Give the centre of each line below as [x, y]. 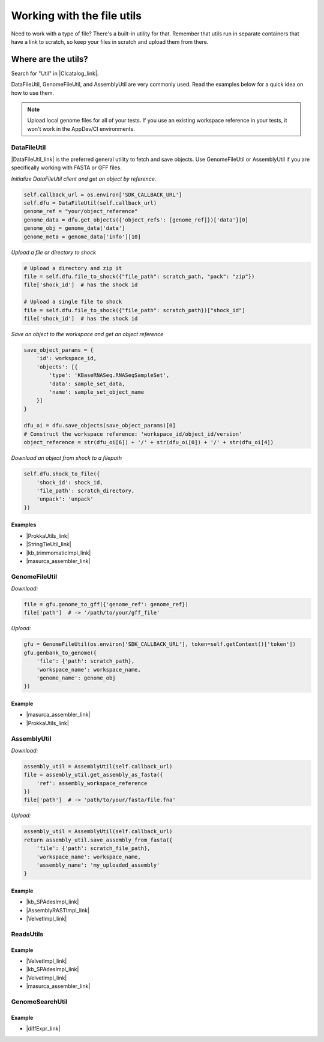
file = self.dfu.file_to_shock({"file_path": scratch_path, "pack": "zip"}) [139, 277]
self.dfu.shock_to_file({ [62, 474]
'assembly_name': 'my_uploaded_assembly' [98, 865]
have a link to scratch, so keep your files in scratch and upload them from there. [110, 41]
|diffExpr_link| [43, 1029]
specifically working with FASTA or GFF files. [67, 167]
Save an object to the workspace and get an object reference [87, 334]
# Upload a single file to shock [73, 302]
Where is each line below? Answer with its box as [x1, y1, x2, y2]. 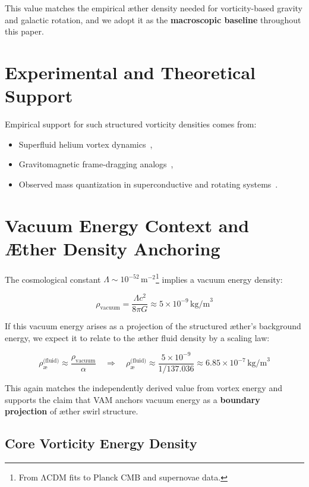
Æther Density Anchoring [5, 236, 220, 260]
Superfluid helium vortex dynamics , [18, 138, 153, 150]
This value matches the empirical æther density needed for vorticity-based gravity [5, 2, 302, 14]
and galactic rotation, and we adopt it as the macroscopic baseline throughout [5, 13, 301, 26]
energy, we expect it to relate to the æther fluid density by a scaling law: [5, 331, 270, 344]
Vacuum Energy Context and [5, 213, 250, 237]
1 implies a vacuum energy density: [156, 271, 283, 285]
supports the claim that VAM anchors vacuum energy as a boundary [5, 393, 260, 405]
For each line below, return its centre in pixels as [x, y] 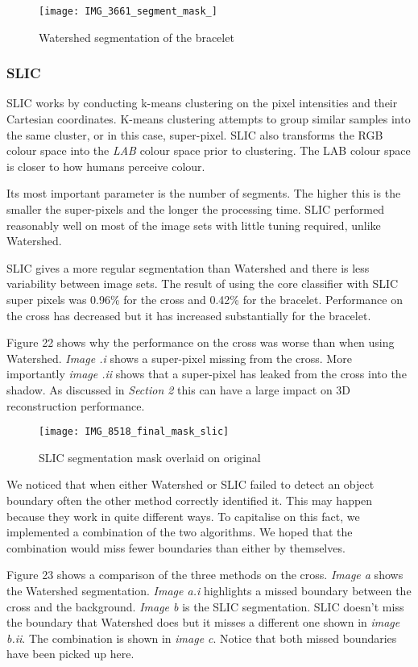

**Task requirements:**
Reproduce the entries above word for word. Pictures stay out.

**Answer to the exercise:**
Give the centre of each line below as [x, y]. 
file = self.dfu.file_to_shock({"file_path": scratch_path, "pack": "zip"}) [139, 277]
self.dfu.shock_to_file({ [62, 474]
'assembly_name': 'my_uploaded_assembly' [98, 865]
have a link to scratch, so keep your files in scratch and upload them from there. [110, 41]
|diffExpr_link| [43, 1029]
specifically working with FASTA or GFF files. [67, 167]
Save an object to the workspace and get an object reference [87, 334]
# Upload a single file to shock [73, 302]
Where is each line below? Answer with its box as [x1, y1, x2, y2]. 
Æther Density Anchoring [5, 236, 220, 260]
Superfluid helium vortex dynamics , [18, 138, 153, 150]
This value matches the empirical æther density needed for vorticity-based gravity [5, 2, 302, 14]
and galactic rotation, and we adopt it as the macroscopic baseline throughout [5, 13, 301, 26]
energy, we expect it to relate to the æther fluid density by a scaling law: [5, 331, 270, 344]
Vacuum Energy Context and [5, 213, 250, 237]
1 implies a vacuum energy density: [156, 271, 283, 285]
supports the claim that VAM anchors vacuum energy as a boundary [5, 393, 260, 405]
For each line below, return its centre in pixels as [x, y] 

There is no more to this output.